Observation data (J2000 epoch)
- Constellation: Eridanus
- Right ascension: 04^{h} 34^{m} 00.027^{s}
- Declination: −08° 34′ 44.57″
- Redshift: 0.015938±0.000033
- Heliocentric radial velocity: 4,778
- Distance: 211.3 Mly (64.78 Mpc)

Characteristics
- Type: SB(s)c pec.
- Notable features: Starburst galaxy with an active galactic nucleus

Other designations
- 2MASX J04340002-0834445, APG 186, IRAS 04315-0840, Mrk 0617, II Zw 015, PGC 15538

= NGC 1614 =

Galaxy in the constellation Eridanus

NGC 1614 is the New General Catalogue identifier for a spiral galaxy in the equatorial constellation of Eridanus. It was discovered on December 29, 1885 by American astronomer Lewis Swift, who described it in a shorthand notation as: pretty faint, small, round, a little brighter middle. The nebula was then catalogued by Danish-Irish astronomer J. L. E. Drayer in 1888. When direct photography became available, it was noted that this galaxy displayed some conspicuous peculiarities. American astronomer Halton Arp included it in his 1966 Atlas of Peculiar Galaxies. In 1971, Swiss astronomer Fritz Zwicky described it as a "blue post-eruptive galaxy, compact patchy core, spiral plumes, long blue jet SSW".

In the De Vaucouleurs system for classifying galaxies, NGC 1614 has a galaxy morphological classification of SB(s)c pec. The SB indicates this is a barred spiral galaxy, while the '(s)' means it lacks a ring-like structure around the nucleus. The trailing 'c' describes the spiral arm structure as being loosely wound. The peculiar nature of the galaxy is noted with the 'pec.' abbreviation. The galaxy is bright at the center, with two nearly symmetrical inner spiral arms. It is a luminous infrared source, with total infrared luminosity is ×10^11.60 L_solar, ranking 55th in the 2003 IRAS Revised Bright Galaxy Sample, and is the second most luminous galaxy within 75 Mpc.

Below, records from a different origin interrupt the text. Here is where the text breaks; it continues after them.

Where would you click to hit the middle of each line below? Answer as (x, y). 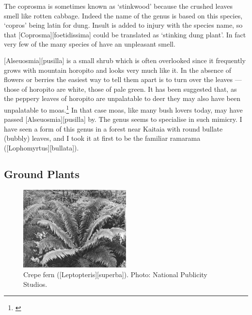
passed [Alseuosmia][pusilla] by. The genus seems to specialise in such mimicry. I (123, 119)
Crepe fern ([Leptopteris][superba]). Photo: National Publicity (115, 274)
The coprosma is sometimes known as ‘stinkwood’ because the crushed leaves (118, 6)
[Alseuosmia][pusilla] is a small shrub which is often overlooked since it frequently (125, 60)
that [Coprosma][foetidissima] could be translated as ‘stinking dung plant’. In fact (125, 34)
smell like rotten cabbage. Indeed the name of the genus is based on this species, (123, 15)
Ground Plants (42, 174)
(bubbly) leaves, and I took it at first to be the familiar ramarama (102, 138)
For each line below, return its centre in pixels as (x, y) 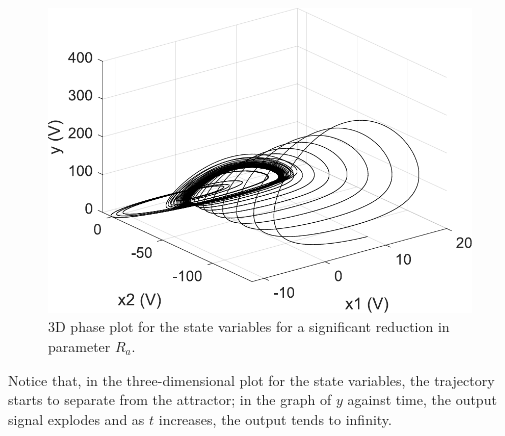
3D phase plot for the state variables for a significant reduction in (249, 326)
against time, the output (422, 399)
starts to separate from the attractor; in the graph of (170, 399)
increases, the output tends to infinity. (275, 418)
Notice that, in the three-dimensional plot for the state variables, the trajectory (251, 379)
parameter (79, 345)
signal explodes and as (76, 418)

This galaxy is undergoing a minor merger event with a gas-rich, low-mass companion galaxy, located in a tidal tail to the southwest of the nucleus. The main galaxy is estimated to be around 3−5 times as massive as the merging object. The interaction between the two galaxies is triggering a burst of star formation in NGC 1614, although not apparently an active galactic nucleus. It is described as "one of the most extreme nearby starbursts".

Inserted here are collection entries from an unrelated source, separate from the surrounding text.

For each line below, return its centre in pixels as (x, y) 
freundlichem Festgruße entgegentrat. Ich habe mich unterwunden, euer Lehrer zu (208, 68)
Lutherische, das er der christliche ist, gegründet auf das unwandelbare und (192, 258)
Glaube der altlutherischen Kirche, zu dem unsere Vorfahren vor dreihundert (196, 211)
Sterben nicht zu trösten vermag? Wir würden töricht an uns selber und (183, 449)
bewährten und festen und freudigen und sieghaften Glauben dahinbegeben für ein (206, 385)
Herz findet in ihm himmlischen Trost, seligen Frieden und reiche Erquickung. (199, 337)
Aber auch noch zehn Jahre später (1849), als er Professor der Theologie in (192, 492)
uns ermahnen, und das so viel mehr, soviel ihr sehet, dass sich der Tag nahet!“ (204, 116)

In the core region, a 230 pc radius ring feature has formed around the nucleus within the last 5−10 million years from an inflow of gas caused by the merger event, and this structure is the site of the intense star forming activity known as a starburst region. This activity is bright enough that it is masking whatever weak nuclear emission there is coming from the core. The nucleus itself displays evidence of an older starburst event. The starburst activity is presumed to be driving an observed outflow of cold molecular gas that has a combined mass of around 32 million times the mass of the Sun.

==Supernovae==
Two supernovae have been observed in NGC 1614:
- SN 1996D (Type Ic, mag. 18.2) was discovered by L. Drissen, C. Robert, Y. Dutil, and J.-R. Roy on 9 February 1996.
- SN 2020cuj (Type II, mag. 20) was discovered by the Zwicky Transient Facility on 12 February 2020.